--- START ---

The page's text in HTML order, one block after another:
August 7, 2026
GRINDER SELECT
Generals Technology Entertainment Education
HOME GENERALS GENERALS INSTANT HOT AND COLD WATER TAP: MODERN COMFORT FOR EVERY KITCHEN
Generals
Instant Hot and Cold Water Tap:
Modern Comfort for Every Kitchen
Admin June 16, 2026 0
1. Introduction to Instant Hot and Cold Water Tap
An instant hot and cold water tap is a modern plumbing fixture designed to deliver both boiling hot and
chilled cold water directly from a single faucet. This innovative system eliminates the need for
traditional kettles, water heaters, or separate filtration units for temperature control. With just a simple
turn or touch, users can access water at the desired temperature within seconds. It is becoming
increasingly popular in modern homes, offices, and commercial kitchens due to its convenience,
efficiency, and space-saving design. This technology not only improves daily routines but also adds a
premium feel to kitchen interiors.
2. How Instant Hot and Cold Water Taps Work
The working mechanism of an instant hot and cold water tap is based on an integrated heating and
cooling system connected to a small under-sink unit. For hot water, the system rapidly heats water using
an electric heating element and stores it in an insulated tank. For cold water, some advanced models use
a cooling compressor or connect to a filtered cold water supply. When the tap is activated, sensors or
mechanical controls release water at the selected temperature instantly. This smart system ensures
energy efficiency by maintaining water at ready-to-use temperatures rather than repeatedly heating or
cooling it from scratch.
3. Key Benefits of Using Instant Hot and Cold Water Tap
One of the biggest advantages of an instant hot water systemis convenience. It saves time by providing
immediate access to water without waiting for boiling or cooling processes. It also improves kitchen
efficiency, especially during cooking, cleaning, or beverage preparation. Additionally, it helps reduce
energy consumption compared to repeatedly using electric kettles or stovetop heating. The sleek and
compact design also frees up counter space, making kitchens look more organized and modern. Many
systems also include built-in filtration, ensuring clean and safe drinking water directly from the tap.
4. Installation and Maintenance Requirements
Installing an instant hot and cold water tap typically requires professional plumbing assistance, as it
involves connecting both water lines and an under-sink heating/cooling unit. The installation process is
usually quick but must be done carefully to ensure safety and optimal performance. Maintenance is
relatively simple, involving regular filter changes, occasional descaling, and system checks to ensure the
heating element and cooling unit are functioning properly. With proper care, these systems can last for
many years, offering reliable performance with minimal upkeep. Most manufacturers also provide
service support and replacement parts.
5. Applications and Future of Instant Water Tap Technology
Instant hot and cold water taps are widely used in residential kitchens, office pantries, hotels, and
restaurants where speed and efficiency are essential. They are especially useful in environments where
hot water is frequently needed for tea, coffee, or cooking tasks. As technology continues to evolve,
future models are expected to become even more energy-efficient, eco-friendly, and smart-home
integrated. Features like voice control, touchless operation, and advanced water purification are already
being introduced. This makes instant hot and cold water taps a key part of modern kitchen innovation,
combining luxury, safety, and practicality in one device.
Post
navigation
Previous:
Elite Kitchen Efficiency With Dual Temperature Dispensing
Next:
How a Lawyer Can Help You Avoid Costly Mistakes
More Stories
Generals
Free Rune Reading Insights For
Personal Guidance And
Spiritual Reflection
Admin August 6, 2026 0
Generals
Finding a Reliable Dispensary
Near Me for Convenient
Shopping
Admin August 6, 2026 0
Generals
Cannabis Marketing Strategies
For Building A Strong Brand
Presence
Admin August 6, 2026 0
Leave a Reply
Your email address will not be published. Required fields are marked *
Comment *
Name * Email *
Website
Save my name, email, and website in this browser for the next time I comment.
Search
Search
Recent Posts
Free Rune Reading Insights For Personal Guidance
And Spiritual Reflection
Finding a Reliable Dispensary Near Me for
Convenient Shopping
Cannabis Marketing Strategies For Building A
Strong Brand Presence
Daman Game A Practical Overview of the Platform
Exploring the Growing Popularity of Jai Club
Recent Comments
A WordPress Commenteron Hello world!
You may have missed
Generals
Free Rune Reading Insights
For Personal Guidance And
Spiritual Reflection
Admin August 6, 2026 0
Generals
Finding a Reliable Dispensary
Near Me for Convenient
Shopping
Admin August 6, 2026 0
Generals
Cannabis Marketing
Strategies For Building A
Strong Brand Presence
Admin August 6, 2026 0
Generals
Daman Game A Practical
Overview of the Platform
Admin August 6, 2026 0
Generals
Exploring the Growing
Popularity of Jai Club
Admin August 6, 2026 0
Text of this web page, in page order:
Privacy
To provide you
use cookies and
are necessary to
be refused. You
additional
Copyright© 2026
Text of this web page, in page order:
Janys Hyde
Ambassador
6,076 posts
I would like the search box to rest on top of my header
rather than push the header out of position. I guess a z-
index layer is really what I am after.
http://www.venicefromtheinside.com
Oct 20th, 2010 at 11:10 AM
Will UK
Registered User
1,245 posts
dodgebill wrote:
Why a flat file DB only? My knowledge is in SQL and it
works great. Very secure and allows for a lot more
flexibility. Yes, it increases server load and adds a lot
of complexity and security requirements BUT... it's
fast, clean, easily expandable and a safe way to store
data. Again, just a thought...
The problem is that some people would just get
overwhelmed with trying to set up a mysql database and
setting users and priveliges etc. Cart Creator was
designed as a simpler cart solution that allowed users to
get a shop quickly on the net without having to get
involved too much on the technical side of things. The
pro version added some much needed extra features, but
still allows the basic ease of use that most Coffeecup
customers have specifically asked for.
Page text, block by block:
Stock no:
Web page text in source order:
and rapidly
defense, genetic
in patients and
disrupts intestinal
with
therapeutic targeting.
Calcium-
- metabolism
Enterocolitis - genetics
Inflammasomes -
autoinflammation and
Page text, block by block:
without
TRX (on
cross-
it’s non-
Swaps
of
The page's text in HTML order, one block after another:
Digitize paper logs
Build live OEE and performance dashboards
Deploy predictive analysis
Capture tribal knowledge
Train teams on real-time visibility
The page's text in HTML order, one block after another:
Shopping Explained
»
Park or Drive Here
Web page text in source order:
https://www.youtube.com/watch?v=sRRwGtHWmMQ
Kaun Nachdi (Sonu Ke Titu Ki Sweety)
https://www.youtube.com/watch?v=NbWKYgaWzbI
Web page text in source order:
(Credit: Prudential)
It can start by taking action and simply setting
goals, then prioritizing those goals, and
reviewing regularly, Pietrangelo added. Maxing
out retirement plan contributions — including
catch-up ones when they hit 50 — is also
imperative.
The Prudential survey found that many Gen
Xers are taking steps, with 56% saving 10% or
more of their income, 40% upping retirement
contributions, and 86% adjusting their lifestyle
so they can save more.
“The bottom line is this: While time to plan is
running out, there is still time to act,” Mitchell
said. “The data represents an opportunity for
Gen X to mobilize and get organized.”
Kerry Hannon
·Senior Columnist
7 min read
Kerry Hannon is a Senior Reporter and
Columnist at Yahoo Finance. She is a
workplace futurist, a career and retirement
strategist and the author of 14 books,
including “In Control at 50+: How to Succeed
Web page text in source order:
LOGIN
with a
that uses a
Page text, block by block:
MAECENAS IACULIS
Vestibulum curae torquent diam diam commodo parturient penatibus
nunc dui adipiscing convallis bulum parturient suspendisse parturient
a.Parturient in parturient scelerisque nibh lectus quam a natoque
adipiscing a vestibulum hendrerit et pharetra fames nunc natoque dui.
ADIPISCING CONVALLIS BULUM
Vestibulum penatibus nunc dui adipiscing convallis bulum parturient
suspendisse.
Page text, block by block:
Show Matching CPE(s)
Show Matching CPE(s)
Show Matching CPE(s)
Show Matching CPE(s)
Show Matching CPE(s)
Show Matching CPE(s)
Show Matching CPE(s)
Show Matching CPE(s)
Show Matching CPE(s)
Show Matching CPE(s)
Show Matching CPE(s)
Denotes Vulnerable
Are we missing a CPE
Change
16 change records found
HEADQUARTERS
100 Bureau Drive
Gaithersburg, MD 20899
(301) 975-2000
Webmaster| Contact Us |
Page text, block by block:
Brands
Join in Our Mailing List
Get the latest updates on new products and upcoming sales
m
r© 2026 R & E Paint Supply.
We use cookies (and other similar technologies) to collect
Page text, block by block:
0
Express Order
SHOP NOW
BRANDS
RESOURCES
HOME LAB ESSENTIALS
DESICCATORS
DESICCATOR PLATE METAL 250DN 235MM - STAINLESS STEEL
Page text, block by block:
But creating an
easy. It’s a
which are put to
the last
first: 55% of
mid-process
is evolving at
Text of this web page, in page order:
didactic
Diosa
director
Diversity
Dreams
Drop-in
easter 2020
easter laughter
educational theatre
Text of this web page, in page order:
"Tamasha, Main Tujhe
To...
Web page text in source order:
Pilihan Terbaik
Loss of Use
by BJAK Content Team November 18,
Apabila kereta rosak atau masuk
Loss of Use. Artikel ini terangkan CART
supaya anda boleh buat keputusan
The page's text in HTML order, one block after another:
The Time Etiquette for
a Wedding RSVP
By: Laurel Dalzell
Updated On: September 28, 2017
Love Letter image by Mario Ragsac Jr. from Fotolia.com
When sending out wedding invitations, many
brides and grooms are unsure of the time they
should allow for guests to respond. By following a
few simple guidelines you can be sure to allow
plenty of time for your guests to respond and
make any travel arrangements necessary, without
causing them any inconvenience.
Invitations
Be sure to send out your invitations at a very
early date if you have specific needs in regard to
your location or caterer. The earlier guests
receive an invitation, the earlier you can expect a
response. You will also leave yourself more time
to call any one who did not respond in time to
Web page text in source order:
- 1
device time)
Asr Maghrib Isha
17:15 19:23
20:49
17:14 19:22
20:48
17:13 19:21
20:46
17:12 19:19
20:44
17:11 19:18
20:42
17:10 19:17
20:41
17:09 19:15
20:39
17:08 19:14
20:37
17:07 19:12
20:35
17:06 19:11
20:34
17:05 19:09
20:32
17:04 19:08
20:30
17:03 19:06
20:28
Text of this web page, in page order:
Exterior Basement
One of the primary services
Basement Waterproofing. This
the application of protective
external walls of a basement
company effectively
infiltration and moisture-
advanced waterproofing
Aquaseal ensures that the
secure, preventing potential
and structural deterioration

--- END ---

If a line in the material above contains "nunc", show that line.

nunc dui adipiscing convallis bulum parturient suspendisse parturient
adipiscing a vestibulum hendrerit et pharetra fames nunc natoque dui.
Vestibulum penatibus nunc dui adipiscing convallis bulum parturient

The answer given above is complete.